9

289 27 0
                                    

Dengan langkah penuh kehati-hatian, sedikit demi sedikit, kaki Lambung Mangkurat terendam dalam jernihnya air sungai. Mata sang Raja hanya tertuju pada keranjang yang ada di atas air, memerhatikan setiap gerak jari dari bayi di dalamnya.

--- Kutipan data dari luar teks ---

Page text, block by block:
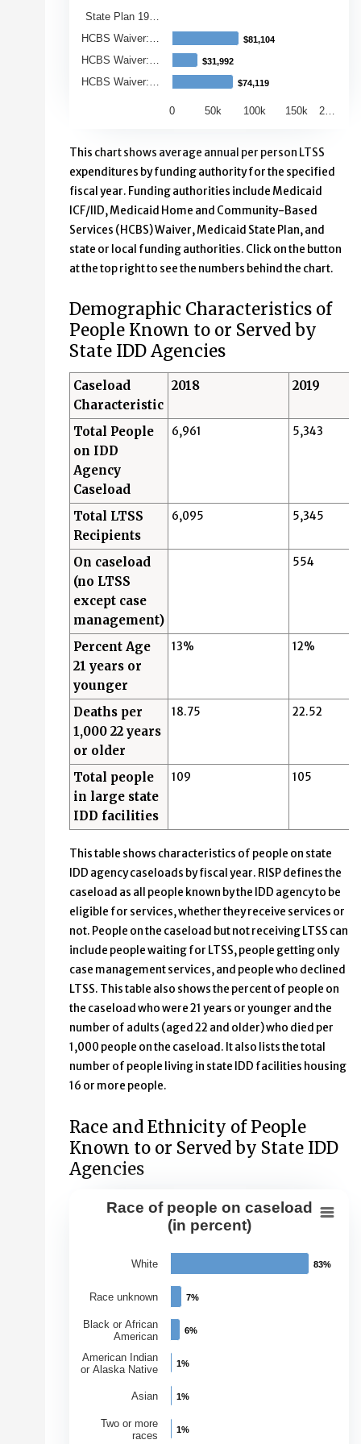
$81,104
$81,104
$31,992
$31,992
$74,119
$74,119
0 50k 100k 150k 2…
State Plan 19…
HCBS Waiver:…
HCBS Waiver:…
HCBS Waiver:…
This chart shows average annual per person LTSS
expenditures by funding authority for the specified
fiscal year. Funding authorities include Medicaid
ICF/IID, Medicaid Home and Community-Based
Services (HCBS) Waiver, Medicaid State Plan, and
state or local funding authorities. Click on the button
at the top right to see the numbers behind the chart.
Demographic Characteristics of
People Known to or Served by
State IDD Agencies
Caseload
Characteristic
2018 2019
Total People
on IDD
Agency
Caseload
6,961 5,343
Total LTSS
Recipients
6,095 5,345
On caseload
(no LTSS
except case
management)
554
Percent Age
21 years or
younger
13% 12%
Deaths per
1,000 22 years
or older
18.75 22.52
Total people
in large state
IDD facilities
109 105
This table shows characteristics of people on state
IDD agency caseloads by fiscal year. RISP defines the
caseload as all people known by the IDD agency to be
eligible for services, whether they receive services or
not. People on the caseload but not receiving LTSS can
include people waiting for LTSS, people getting only
case management services, and people who declined
LTSS. This table also shows the percent of people on
the caseload who were 21 years or younger and the
number of adults (aged 22 and older) who died per
1,000 people on the caseload. It also lists the total
number of people living in state IDD facilities housing
16 or more people.
Race and Ethnicity of People
Known to or Served by State IDD
Agencies
Race of people on caseload (in
View as data table, Race of people on caseload (in
The chart has 1 X axis displaying Races.
The chart has 1 Y axis displaying Percentage of
Race of people on caseload
(in percent)
83%
83%
7%
7%
6%
6%
1%
1%
1%
1%
1%
1%
White
Race unknown
Black or African
American
American Indian
or Alaska Native
Asian
Two or more
races

Riak kecil yang sejak awal mengelilingi keranjang bayi, yang membuat Datuk Pujung tidak bisa mengambil keranjang tersebut, perlahan membesar hingga menimbulkan gelembung-gelembung buih. Akan tetapi, Lambung Mangkurat tidak memedulikan hal tersebut, dia hanya berharap agar dia bisa menyelamatkan si bayi, takut kalau riak air membuat keranjang tadi terbalik.

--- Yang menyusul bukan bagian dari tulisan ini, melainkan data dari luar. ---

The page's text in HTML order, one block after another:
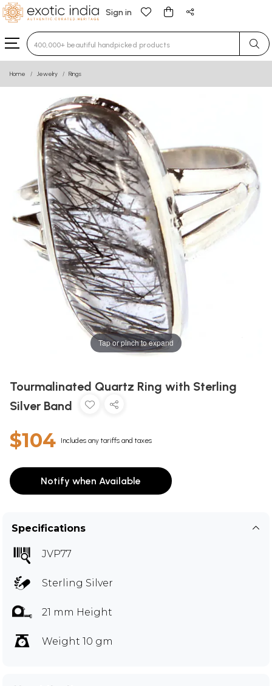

Ketika jarak dirinya dan keranjang tadi hanya sejengkal, dalam hati Lambung Mangkurat bergumam, Kini kau adalah anakku. Anak yang akan menjadi pelipur lara untukku. Anak yang menjadi berkah untuk negeri ini.

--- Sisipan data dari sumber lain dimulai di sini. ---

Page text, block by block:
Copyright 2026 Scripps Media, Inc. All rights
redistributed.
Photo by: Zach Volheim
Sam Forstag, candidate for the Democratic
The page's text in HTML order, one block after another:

Keranjang itu memang masih terombang-ambing di atas permukaan air, tapi beliau mampu membalut tubuh si bayi dengan selimut hasil buatan Ratu Kuripan dan membawanya ke dalam gendongan. Lambung Mangkurat berharap, semoga anaknya akan hidup dengan baik. Anaknya tidak akan lupa pada sebuah penderitaan hanya karena dia memberinya kemewahan.

Putrinya, harus mengingat, penderitaannya ketika terbawa arus sungai sampai pada pertemuan mereka berdua.

“Anakku … aku memberimu nama Putri Junjung Buih.”

Sosok Putri Junjung Buih di Kerajaan Dipa seketika menjadi idola seluruh penghuni istana. Mereka memang tidak bisa menyentuh apa lagi menghampiri si Putri secara terang-terangan, tapi para pekerja istana selalu memanfaatkan momen di saat Putri keluar dari kamar bersama Ratu Kuripan atau Permaisuri untuk melihat kecantikannya.

Sejak saat itu, Ratu Kuripan menjadi lebih sering menginap. Raja terdahulu, Empu Jatmika, memang menyediakan ruangan khusus untuk beliau beristirahat di istana sebelah Barat. Selama puluhan tahun, ruangan tersebut hanya digunakan sekali-kali saat Ratu Kuripan harus menginap dengan alasan yang sangat penting.

Bagi Ratu, Kerajaan Kuripan adalah rumahnya. Dia tidak bisa meninggalkan istananya begitu saja. Namun, Putri Junjung Buih menjadi satu-satunya alasan kenapa Ratu rela meninggalkan kediamannya dalam jangka waktu yang lama.

“Di mana Putri?” Pertanyaan itu ditujukan pada dayang Permaisuri yang ia panggil setelah mendapati kediamannya kosong, tanpa Permaisuri, tanpa Putri Junjung Buih. Dalam hati, Lambung Mangkurat menggerutu, dia sudah bisa menduga dari gerak-gerik si dayang kalau sekali lagi, anak dan istrinya diboyong oleh Ratu Kuripan.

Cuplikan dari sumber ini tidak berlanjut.